**WORK TASK:** Please copy every line of the records below that holds the word "metal".

**RECORDS FOR THIS EXERCISE:**

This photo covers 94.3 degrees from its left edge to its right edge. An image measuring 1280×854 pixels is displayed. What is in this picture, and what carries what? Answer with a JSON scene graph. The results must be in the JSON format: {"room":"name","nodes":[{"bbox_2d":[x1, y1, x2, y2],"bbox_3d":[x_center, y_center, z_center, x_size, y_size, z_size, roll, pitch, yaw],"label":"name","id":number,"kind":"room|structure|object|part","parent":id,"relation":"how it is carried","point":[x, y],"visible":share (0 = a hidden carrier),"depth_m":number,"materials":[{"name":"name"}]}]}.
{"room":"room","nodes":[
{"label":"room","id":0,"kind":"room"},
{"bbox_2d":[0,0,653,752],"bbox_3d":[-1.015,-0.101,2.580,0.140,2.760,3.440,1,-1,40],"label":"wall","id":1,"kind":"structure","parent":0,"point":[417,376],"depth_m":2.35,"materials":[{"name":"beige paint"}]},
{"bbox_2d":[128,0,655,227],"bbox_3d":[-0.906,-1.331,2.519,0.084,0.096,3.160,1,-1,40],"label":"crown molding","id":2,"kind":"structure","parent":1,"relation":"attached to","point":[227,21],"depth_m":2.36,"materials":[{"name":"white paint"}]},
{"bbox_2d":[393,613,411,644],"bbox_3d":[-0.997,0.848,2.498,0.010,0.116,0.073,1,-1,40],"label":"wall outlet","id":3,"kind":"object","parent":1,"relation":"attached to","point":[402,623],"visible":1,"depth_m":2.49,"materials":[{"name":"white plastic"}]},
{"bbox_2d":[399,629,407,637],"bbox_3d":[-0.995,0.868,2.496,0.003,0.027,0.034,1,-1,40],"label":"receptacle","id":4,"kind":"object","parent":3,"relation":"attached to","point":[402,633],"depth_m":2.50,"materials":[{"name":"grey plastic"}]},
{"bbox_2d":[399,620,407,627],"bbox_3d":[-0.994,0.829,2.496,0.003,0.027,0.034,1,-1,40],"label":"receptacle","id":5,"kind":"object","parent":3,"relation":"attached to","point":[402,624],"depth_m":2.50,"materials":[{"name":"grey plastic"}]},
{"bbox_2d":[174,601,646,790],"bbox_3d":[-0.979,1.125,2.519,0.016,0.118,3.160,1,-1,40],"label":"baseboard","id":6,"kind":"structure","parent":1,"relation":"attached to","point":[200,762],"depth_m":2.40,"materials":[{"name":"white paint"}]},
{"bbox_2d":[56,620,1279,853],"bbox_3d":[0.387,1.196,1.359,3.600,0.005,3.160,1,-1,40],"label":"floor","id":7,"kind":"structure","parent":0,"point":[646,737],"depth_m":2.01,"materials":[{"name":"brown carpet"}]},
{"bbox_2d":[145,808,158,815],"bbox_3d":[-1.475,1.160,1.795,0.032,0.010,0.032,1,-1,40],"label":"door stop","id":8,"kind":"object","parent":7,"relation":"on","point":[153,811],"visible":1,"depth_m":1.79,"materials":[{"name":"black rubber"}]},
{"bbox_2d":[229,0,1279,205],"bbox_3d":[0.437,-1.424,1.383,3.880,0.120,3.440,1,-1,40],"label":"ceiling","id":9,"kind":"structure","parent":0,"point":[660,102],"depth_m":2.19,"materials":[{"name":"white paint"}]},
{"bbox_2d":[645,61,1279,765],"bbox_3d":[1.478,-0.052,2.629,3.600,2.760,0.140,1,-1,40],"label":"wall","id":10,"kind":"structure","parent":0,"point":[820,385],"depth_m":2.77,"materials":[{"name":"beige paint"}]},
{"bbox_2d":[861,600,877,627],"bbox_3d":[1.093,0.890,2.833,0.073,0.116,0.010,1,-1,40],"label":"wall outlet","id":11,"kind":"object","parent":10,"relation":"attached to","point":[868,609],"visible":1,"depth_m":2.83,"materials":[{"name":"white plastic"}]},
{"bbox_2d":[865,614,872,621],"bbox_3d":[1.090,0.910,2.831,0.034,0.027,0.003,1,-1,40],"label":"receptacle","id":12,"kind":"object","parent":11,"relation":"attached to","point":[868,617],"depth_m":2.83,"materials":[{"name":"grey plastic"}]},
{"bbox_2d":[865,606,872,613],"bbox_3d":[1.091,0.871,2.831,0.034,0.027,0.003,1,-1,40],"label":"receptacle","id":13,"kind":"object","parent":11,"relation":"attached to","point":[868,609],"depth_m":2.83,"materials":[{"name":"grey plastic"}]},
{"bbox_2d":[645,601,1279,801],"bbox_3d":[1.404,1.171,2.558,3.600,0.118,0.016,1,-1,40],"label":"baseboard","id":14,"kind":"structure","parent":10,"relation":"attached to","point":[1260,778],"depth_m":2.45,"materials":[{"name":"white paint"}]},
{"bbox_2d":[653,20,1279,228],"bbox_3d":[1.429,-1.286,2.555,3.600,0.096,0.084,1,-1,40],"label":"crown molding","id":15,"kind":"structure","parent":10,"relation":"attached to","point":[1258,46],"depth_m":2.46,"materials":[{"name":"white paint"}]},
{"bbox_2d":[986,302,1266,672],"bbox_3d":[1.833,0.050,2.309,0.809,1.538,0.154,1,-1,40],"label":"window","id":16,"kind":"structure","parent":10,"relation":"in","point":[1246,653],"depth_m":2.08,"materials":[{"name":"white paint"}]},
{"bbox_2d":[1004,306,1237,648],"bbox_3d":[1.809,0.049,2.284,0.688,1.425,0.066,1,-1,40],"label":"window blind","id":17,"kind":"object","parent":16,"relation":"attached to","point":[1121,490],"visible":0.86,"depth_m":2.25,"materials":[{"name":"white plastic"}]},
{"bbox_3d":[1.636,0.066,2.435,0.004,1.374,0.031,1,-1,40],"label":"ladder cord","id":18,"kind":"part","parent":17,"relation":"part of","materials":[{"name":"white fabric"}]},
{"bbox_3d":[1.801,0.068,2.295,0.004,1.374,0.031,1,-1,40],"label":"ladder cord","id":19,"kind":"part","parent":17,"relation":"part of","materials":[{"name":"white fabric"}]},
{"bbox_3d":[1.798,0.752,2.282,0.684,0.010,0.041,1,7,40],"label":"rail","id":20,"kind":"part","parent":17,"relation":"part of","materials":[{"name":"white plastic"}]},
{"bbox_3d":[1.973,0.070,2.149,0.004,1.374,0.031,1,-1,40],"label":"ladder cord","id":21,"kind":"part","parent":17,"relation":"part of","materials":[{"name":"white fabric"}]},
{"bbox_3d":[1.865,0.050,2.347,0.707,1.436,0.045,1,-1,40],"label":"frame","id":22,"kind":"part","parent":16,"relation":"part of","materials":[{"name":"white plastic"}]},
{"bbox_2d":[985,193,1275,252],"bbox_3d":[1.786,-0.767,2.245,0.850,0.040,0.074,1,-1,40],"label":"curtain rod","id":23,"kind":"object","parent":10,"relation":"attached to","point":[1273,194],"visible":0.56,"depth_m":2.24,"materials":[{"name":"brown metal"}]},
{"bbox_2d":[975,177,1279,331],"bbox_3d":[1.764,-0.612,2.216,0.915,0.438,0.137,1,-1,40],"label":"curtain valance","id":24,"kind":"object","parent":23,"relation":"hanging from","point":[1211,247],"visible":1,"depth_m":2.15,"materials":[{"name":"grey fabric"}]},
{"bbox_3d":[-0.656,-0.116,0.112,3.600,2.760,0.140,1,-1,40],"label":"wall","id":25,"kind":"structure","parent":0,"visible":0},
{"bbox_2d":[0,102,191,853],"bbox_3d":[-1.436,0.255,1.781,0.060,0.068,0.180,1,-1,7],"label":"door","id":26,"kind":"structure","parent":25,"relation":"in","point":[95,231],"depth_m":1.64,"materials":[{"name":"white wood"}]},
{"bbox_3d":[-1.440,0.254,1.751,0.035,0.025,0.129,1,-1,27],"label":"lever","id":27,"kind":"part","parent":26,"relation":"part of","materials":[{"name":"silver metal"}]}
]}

**RESPONSE AREA:**
{"bbox_2d":[985,193,1275,252],"bbox_3d":[1.786,-0.767,2.245,0.850,0.040,0.074,1,-1,40],"label":"curtain rod","id":23,"kind":"object","parent":10,"relation":"attached to","point":[1273,194],"visible":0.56,"depth_m":2.24,"materials":[{"name":"brown metal"}]},
{"bbox_3d":[-1.440,0.254,1.751,0.035,0.025,0.129,1,-1,27],"label":"lever","id":27,"kind":"part","parent":26,"relation":"part of","materials":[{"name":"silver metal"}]}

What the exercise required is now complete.